Wells P N
Br J Radiol. 1986 Dec;59(708):1143-51. doi: 10.1259/0007-1285-59-708-1143.
Progress in diagnostic ultrasound is driven by the development of new technology. The place of new techniques in diagnostic algorithms has to be determined jointly by radiologists and clinicians and appropriate arrangements have to be made for training. About 30 million pounds per year is currently spent on diagnostic ultrasound in the UK. Diagnostic ultrasound depends on the information obtained as a result of ultrasonic irradiation of the patient. Biological effects, some of which are undesirable, can be produced by ultrasound but there is no evidence that the exposures used in diagnosis carry any risk. In judging whether ultrasonic scanning is appropriate in any particular situation, it is necessary to consider benefits, costs and available resources. The costs include not only the costs of the test but also the cost of any hypothetical ultrasonic hazard and the cost of misdiagnosis. The most prudent use of ultrasound is that which maximises the benefit-total-cost ratio and although this cannot presently be quantified, some of the concepts involved can be understood in terms of the health increment and the health decrement, the latter apparently being equal to zero when the diagnosis is correctly made using contemporary equipment. This approach can be extended to introduce the idea of profit arising from the test. As an example, obstetric ultrasound is considered to be appropriate when there is a medical indication for it. Although routine scanning at 16 weeks of pregnancy has been shown to result in a very large profit, there is still conflicting guidance about its advisability on the grounds of safety and existing accounting systems may restrict access to the profit. In discussing the desirability of ultrasonic scanning, patients can be informed that there is no reason to believe that there are any risks related to ultrasonic exposure. The imminent availability of inexpensive ultrasonic scanners for the layman is a worrying prospect to which the medical profession should now try to develop a prudent response.

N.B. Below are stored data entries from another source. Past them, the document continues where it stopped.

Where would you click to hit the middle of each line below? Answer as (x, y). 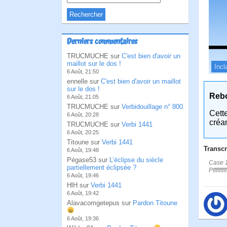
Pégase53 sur (88, 160)
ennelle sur (84, 81)
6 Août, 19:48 (83, 150)
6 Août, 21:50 (83, 71)
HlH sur (79, 185)
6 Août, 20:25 (83, 132)
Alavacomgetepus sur (100, 203)
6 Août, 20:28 (83, 115)

诊断超声的进展是由新技术的发展推动的。新技术在诊断算法中的地位必须由放射科医生和临床医生共同确定,并必须为培训做出适当安排。目前英国每年在诊断超声方面的花费约为3000万英镑。诊断超声依赖于对患者进行超声照射所获得的信息。超声可能会产生一些不良的生物效应,但没有证据表明诊断中使用的超声照射会带来任何风险。在判断超声扫描在任何特定情况下是否合适时,有必要考虑益处、成本和可用资源。成本不仅包括检查的成本,还包括任何假设的超声危害成本和误诊成本。超声的最谨慎使用是使效益-总成本比最大化,尽管目前无法对此进行量化,但其中一些相关概念可以从健康增量和健康减量的角度来理解,当使用现代设备正确做出诊断时,后者显然等于零。这种方法可以扩展到引入检查所产生利润的概念。例如,当有医学指征时,产科超声被认为是合适的。尽管已证明在怀孕16周时进行常规扫描会带来非常大的利润,但关于其安全性的建议仍存在争议,而且现有的核算系统可能会限制获取利润。在讨论超声扫描的可取性时,可以告知患者没有理由相信超声照射存在任何风险。面向普通大众的廉价超声扫描仪即将问世,这是一个令人担忧的前景,医学界现在应该努力制定谨慎的应对措施。